Arya swears that the next day, Coach Tarth has a massive hickey right under her jawline. She swears, no matter how much Sansa claims she’s imagining things. 

\--

But then, absolutely nothing changes and on the last away meet of the year, Coach Lannister makes Coach Tarth so angry, she doesn’t even start out sitting next to him on the bus home.

For the first time, Arya doubts her own genius. 

That is, until, Homecoming her sophomore year when Coach Lannister suddenly walks through the middle of one of the marching band formations as they play that annoying Teenage Dream song, straight to where Coach Tarth is sitting with the other teachers and goes to one knee. 

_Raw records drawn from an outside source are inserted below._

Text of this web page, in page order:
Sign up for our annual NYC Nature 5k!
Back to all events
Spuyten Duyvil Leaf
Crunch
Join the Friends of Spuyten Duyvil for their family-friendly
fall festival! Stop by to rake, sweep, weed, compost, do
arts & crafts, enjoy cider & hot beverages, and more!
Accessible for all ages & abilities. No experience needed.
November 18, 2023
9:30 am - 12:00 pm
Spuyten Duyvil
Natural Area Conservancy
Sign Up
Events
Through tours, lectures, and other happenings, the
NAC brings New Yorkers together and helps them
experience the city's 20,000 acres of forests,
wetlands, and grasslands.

“Coach Tarth,” he says loudly enough that at least a lot of people in the stands can hear him, and the others simply watch with a combination of raised eyebrows and soppy looks. “Will you …” he pauses for dramatic effect, letting all of the blood drain from Coach Tarth’s face, because he’s just that way, “be my co-chaperone for the rest of our lives?”

Coach Tarth immediately turns an impressive shade of crimson, stands and walks away from him without a word. He just smirks after her.

\--

When Coach Tarth shows up the first Monday after Homecoming, she’s wearing an absolutely enormous rock on her left ring finger. Sansa finally concedes to her genius and Margaery high-fives her in the hallway with a big whoop of victory.

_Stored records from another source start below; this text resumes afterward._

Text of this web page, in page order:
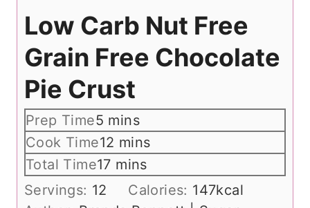
Low Carb Nut Free
Grain Free Chocolate
Pie Crust
Prep Time5 m
i
n
u
mins
Cook Time12 m
i
u
mins
Total Time17mmins
Servings: 12 Calories: 147kcal

Arya’s not proud of it, but she feels a rush of triumph and -- unfortunately, a tidal wave of warmth. 

Maybe Coach Tarth deserves to be happy with the smarmy bastard. 

\--

They still argue on every bus ride, but now that Arya knows she was right all along, she thinks it might be foreplay and that might be even worse.

\--

The first day of Arya’s senior year, she sees that the huge diamond ring is now paired with a plain band -- a wedding band -- and a matching one is on Coach Lannister’s finger. 

To: starks001@wu.com  
From: agirlisnoone@ravenmail.com  
Subject: My Final Triumph

They got married. 

Suck it!

\--

To: agirlisnoone@ravenmail.com  
From: starks001@wu.com  
Subject Re: My Final Triumph

Smug isn’t a good look on anyone

\--

To: starks001@wu.com  
From: agirlisnoone@ravenmail.com  
Subject: Re: My Final Triumph

You’re just mad i was right for once

\--

To: agirlisnoone@ravenmail.com  
From: starks001@wu.com  
Subject Re: My Final Triumph

Whatever 

\--

Sansa’s bitterness makes Arya’s triumph even sweeter.

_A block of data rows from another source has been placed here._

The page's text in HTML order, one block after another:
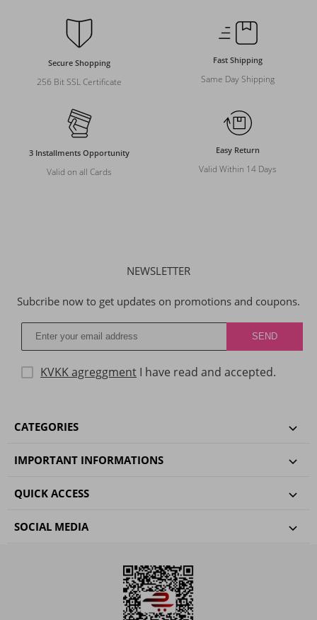
Secure Shopping
256 Bit SSL Certificate
Fast Shipping
Same Day Shipping
3 Installments Opportunity
Valid on all Cards
Easy Return
Valid Within 14 Days
NEWSLETTER
Subcribe now to get updates on promotions and coupons.
KVKK agreggment I have read and accepted.
CATEGORIES
IMPORTANT INFORMATIONS
QUICK ACCESS
SOCIAL MEDIA

If Arya gets a little emotional the first time she sees Coach Lannister give Coach Tarth a quick peck on the lips when he thinks they’re hidden on the other side of the equipment shed? 

Well.

That’s her own business and not anyone else’s.

**Author's Note:**

> If anyone wants to read more about Jaime and Brienne's relationship, I posted a [headcanon/bullet-point on my tumblr ](https://agirlnamedkeith.tumblr.com/post/186363242230/headcanons-for-my-fic-its-just-a-fact-everybody)about it. :)


End file.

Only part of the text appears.